Desde mi caverna, día 52: El monitoreo nos acecha de nuevo

05.05.2020

El mismo día que el Congreso aprobaba la idoneidad de Gabriela Cañas para presidir la Agencia Efe, la nueva directora ha afirmado ante la Cámara, leído y reflexionado, o sea que no hay lapsus ni linguae ni calami que valga, que es partidaria de establecer "sólo una fuente oficial de información". El "monitoreo" nos acecha de nuevo.

Al parecer, nadie mejor que una empresa pública, controlada por el Gobierno, en fin, para "desactivar" los bulos tan perversos para nuestra democracia. Función que ninguna entidad privada, ni La Sexta mire usted, puede, al parecer, realizar.

Para que no se diga que nuestro Gobierno no es cosmopolita, casi a la misma hora, el Gobierno francés anunciaba que incluiría en su página oficial una serie de artículos dedicados al coronavirus, eso sí, seleccionados, lo que ha enojado al periodismo galo.

En realidad, lo de una página oficial se parece bastante a poner a un periodista a filtrar preguntas. El sueño de los gobiernos ha pasado a ser etiquetar las líneas editoriales de los medios, indicar quién debe ser creíble o no. En realidad, se trata de que la información no tenga origen plural, ni distintas versiones.

No deja de ser algo sospechoso que quienes se empeñaron en liquidar empresas públicas de información o prohibieron la publicidad en televisiones o radios públicas para empobrecerlas, o enriquecer a los demñas, levanten ahora la bandera de la verdad pública.

No hace muchos días, con el pretexto de reflexionar sobre incentivos y bienes públicos, un largo debate en la profesión económica, el portavoz de Economía de La Moncloa, parte del Ministerio de la Verdad y la Neolengua, sugería que una agencia, pública naturalmente, debería premiar - con pasta y subvenciones, obviamente- a "las buenas prácticas" en los medios de comunicación.

Una economista francesa muy ponderada en la España del populismo radical y las líneas editoriales tipo soy "el pianista del burdel", pero quiero forrarme, Julia Cagé, presentaba hace unos años un ensayo, bien argumentado por cierto, que con el título "salvar los medios de comunicación" proponía, partiendo de la misma idea de bien público, que desaparecieran los accionariados de los medios.
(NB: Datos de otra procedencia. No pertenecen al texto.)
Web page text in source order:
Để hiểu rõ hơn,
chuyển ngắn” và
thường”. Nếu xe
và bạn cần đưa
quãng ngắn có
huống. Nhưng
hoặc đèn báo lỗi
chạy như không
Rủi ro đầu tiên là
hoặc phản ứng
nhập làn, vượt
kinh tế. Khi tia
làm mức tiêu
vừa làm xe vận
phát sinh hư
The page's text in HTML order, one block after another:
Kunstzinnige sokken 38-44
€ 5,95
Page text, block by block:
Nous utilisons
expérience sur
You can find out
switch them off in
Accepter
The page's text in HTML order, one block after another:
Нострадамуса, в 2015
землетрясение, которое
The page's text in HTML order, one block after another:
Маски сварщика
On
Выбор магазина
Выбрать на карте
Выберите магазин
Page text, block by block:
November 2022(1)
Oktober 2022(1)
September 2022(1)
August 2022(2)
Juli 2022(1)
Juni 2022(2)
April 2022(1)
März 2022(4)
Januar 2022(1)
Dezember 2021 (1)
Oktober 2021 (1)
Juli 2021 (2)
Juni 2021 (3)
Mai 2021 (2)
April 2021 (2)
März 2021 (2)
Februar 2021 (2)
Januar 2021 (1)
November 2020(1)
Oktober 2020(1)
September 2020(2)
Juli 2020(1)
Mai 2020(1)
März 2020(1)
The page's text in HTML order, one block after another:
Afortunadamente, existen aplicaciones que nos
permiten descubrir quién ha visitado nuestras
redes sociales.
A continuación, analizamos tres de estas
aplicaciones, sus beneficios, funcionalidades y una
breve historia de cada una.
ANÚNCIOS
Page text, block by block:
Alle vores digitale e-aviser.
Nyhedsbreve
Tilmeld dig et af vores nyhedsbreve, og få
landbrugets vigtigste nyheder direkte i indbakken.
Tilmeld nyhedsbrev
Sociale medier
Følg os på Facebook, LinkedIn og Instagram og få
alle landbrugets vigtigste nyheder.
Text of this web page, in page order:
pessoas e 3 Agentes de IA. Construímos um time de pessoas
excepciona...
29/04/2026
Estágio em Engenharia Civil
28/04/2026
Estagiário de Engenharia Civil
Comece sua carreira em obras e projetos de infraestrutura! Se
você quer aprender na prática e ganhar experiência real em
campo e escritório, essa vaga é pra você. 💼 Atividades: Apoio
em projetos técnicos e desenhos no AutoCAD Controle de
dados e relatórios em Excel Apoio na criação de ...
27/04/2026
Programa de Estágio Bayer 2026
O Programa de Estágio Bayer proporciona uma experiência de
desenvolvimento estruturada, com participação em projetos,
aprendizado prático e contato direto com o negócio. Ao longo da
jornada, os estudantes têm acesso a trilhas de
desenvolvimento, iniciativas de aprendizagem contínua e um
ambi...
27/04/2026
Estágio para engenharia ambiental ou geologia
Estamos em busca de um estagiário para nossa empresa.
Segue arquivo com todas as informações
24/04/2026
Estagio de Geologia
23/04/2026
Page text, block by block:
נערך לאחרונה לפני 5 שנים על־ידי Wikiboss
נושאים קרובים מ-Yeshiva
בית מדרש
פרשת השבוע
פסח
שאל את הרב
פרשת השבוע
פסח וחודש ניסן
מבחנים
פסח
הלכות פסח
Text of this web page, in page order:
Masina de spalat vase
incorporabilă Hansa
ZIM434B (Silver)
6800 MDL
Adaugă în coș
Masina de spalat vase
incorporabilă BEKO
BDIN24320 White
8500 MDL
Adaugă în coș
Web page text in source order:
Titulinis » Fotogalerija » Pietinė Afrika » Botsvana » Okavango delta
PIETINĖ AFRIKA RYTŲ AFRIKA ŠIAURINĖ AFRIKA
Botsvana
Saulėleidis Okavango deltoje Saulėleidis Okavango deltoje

Su idea es que estos funcionen como fundaciones sin ánimo de lucro. El estado podría deducir impuestos a los que invirtieran en la fundación, salvo que sea el dueño de Zara, en cuyo caso hay que rechazar sus donaciones. O sea, los incentivos a los buenos medios.

En una palabra, más finamente escritas, ideas similares a las que Podemos ha venido defendiendo sobre los medios de comunicación.

El bulo es el pretexto perfecto, junto a los recortes de libertades que corresponden a los momentos dramáticos en las sociedades modernas - sean atentados o alarmas sanitarias-.

Al parecer, necesitamos que el manto protector de los gobiernos, más que iniciativas individuales, sociales, privadas o de cualquier naturaleza, nos ayude a conocer la verdad.

Distinguir un artículo en una página oficial, filtrar una rueda de prensa o codificar una única verdad es un género dañino de periodismo. La verdad excluida no sería digna de un "imprimatur" que, al modo de la vieja iglesia, convertiría al estado en legítimo propietario de la verdad.

La cuestión es que la información no es solo un bien público, aquel indivisible que todo el mundo tiene derecho a disfrutar, sino que es una libertad fundamental y la creación de medios y su independencia está constitucionalizada. Ni un estado de alarma puede suspenderla.

Naturalmente, en el mundo de la neolengua, los gobiernos no censuran, solo "monitorean". Los gobiernos no producen bulos sino "interpretaciones alternativas". Y si, alguna vez, ustedes quieren tratar de forma desigual a los iguales, utilicen la expresión asimétrica, quedarán fetén, fetén,

Lo que resulta más que sorprendente es que sean en ámbitos aparentemente de izquierda, herederos de los largos combates por la libertad en general y, de expresión en particular, los más seducidos por el control de los medios a estas alturas de la historia, justo en el momento en que las redes podrían democratizar la información - esa es la cara A del peligro de los bulos-.

Pero la historia, ahora, es que ustedes deben "monitorizarse" a sí mismos. O sea, que se queden en casa, excepto a las horas programadas. Cuando bajemos de los balcones, también tendremos que ocuparnos de esto. Ya queda menos. Mi nieto y mis nietas, que están monitorizados eso sí, afirman que todo ira bien y yo les creo.